Цианоз центральный

Если РО2 во вдыхаемом воздухе снижается, а компенсаторная гипервентиляция недостаточна для поддержания нормального РAО2, то РаО2 снижается. Если это снижение достаточно существенно, то уменьшается и SaO2.

На высоте до 2500 м над уровнем моря цианоз обычно не развивается, но на высоте около 5000 м он может быть выраженным. Причина этого кроется в S-образной форме кривой диссоциации оксигемоглобина. На высоте 2500 м РО2 во вдыхаемом воздухе составляет 120 мм рт. ст., а РAО2 - 80 мм рт. ст. При этом SaO2 приближается к 100%. На высоте же 5000 м РО2 во вдыхаемом воздухе и РAО2 составляют соответственно 85 и 50 мм рт. ст., и SaO2 равно лишь 75%; таким образом, доля дезоксигемоглобина составляет 25%, что (в отсутствие анемии) может привести к цианозу.

Присутствие аномального гемоглобина с низким сродством к кислороду (например, гемоглобина Канзас) тоже приводит к снижению SaO2 и центральному цианозу.

Центральный цианоз нередко бывает обусловлен нарушением функции легких: альвеолярной гиповентиляцией либо перфузией невентилируемых или плохо вентилируемых участков легкого. Он может возникать остро при тяжелой пневмонии или отеке легких либо сопровождать хронические заболевания легких, например эмфизему легких. В последнем случае наблюдаются эритроцитоз и симптом барабанных палочек. Однако при многих заболеваниях легких, сопровождающихся пневмосклерозом и облитерацией легочных капилляров, перфузия плохо вентилируемых участков снижена и цианоза может не быть.

Другая причина снижения SaO2 - это сброс крови справа налево. Это встречается, например, при врожденных цианотических пороках сердца. Поскольку кровь течет в направлении более низкого давления, такой сброс возникает только тогда, когда имеется обструкция дистальнее дефекта или повышено легочное сосудистое сопротивление. Самый частый цианотический порок сердца у взрослых - это сочетание дефекта межжелудочковой перегородки со стенозом легочного ствола (тетрада Фалло). Чем больше стеноз, тем больше сброс крови справа налево и, соответственно, цианоз. Открытый артериальный проток сопровождается легочной гипертензией, сбросом крови справа налево и цианозом ног (но не рук).

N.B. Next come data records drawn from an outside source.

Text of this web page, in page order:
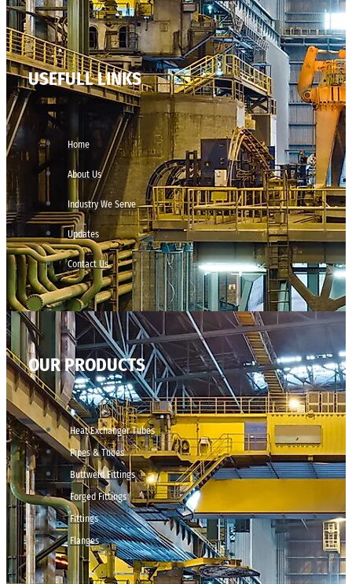
USEFULL LINKS
Home
About Us
Industry We Serve
Updates
Contact Us
OUR PRODUCTS
Heat Exchanger Tubes
Pipes & Tubes
Buttweld Fittings
Forged Fittings
Fittings
Flanges

Цианоз, более выраженный на руках, чем на ногах, свидетельствует о транспозиции крупных артерий с наличием высокой коарктации или стеноза аорты; возникающая при этом легочная гипертензия уменьшает степень сброса через незаращенный артериальный проток, в результате чего к конечностям поступает более оксигенированная кровь. Пальцы в виде барабанных палочек и цианоз, более выраженный на ногах, чем на левой руке, в то время как правая рука имеет относительно нормальную окраску, подтверждает диагноз легочной гипертензии с обратным током крови через открытый артериальный проток, в результате чего в нижние конечности доставляется менее оксигенированная кровь.

Легочные артериовенозные анастомозы могут быть врожденными и приобретенными, одиночными и множественными, микроскопическими и массивными. Степень цианоза зависит от их количества и размеров. Иногда они встречаются при наследственной геморрагической телеангиэктазии.

SaO2 может снижаться при циррозе печени - по-видимому, за счет легочных артериовенозных анастомозов и анастомозов между воротной и легочными венами.

Выраженность цианоза при сбросе крови справа налево через внутри- и внесердечные шунты зависит от соотношения между шунтовым кровотоком и сердечным выбросом, а также от SvO2.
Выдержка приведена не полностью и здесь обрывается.